Action item:
Dropping every picture, set down exactly the lines in the entries below, starting with the line with "the first set: [8, 155, 83, 176]" and going on through the line with "an anytime algorithm, SA".

BEGIN Data to examine

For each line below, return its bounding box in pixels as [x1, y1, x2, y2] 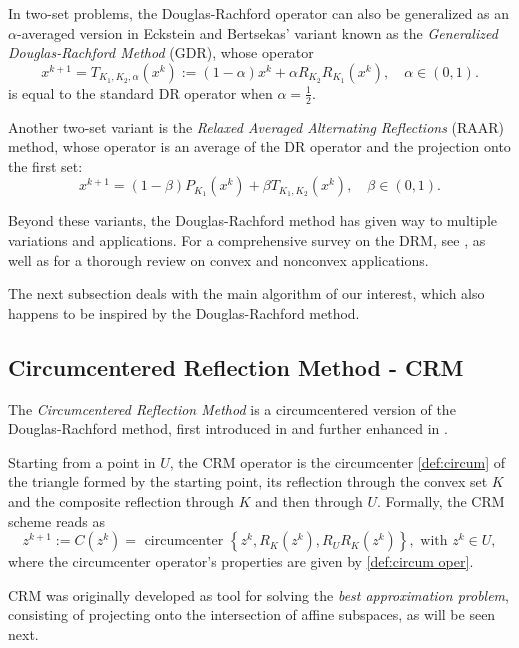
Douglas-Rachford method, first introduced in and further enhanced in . [8, 418, 448, 439]
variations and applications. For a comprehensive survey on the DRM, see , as [8, 229, 486, 250]
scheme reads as [8, 510, 106, 531]
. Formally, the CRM [376, 490, 505, 511]
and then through [255, 490, 363, 511]
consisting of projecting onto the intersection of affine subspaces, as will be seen [8, 604, 496, 625]
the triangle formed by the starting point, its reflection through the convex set [8, 471, 488, 492]
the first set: [8, 155, 83, 176]
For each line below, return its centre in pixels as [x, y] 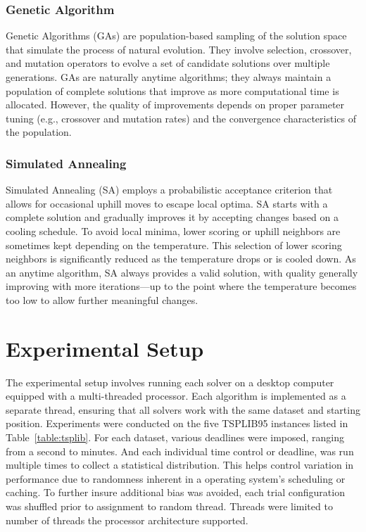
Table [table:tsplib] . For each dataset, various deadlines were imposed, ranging [175, 437]
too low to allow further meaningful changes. [102, 299]
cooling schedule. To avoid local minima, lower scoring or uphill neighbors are [173, 230]
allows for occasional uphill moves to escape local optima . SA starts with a [167, 203]
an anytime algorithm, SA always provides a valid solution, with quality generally [182, 272]
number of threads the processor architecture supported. [127, 520]
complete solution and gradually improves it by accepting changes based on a [172, 217]
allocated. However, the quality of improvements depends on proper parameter [175, 104]
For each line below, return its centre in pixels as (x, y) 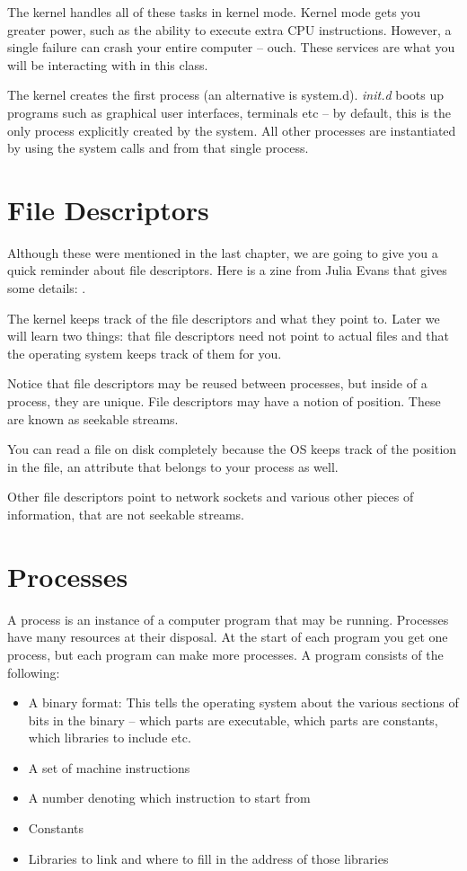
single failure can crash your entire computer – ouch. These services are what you (231, 47)
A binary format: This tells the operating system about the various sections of (243, 702)
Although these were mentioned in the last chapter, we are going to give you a (223, 252)
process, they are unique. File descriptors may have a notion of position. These (224, 401)
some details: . (47, 288)
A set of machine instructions (109, 767)
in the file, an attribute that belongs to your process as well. (173, 466)
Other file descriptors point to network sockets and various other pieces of (211, 497)
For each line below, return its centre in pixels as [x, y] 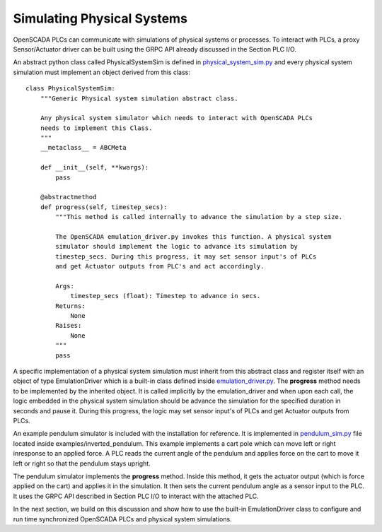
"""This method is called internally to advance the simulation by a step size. [199, 217]
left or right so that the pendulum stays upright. [82, 463]
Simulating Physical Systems [100, 18]
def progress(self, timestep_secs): [104, 207]
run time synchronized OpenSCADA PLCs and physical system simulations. [123, 519]
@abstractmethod [68, 197]
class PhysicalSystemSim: [71, 89]
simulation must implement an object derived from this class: [102, 72]
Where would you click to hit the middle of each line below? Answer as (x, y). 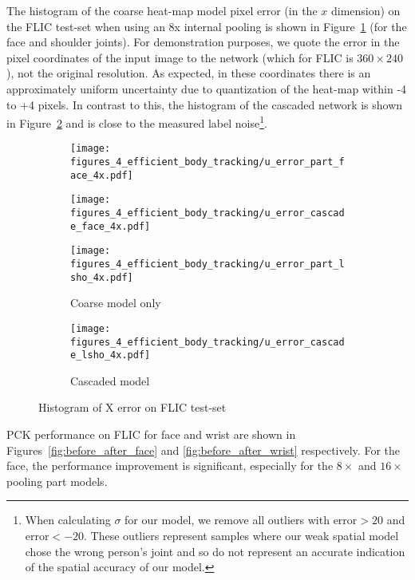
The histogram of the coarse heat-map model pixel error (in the (162, 10)
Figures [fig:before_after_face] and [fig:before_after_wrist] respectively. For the (203, 450)
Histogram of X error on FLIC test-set (132, 407)
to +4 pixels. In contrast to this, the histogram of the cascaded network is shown (205, 104)
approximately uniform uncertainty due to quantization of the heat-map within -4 (207, 88)
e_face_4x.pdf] (111, 226)
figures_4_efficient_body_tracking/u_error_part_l (207, 264)
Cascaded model (110, 380)

END Data to examine

Exercise output:
the first set: [8, 155, 83, 176]
For each line below, return its centre in pixels as [x, y] 
Table [table:tsplib] . For each dataset, various deadlines were imposed, ranging [175, 437]
too low to allow further meaningful changes. [102, 299]
cooling schedule. To avoid local minima, lower scoring or uphill neighbors are [173, 230]
allows for occasional uphill moves to escape local optima . SA starts with a [167, 203]
an anytime algorithm, SA always provides a valid solution, with quality generally [182, 272]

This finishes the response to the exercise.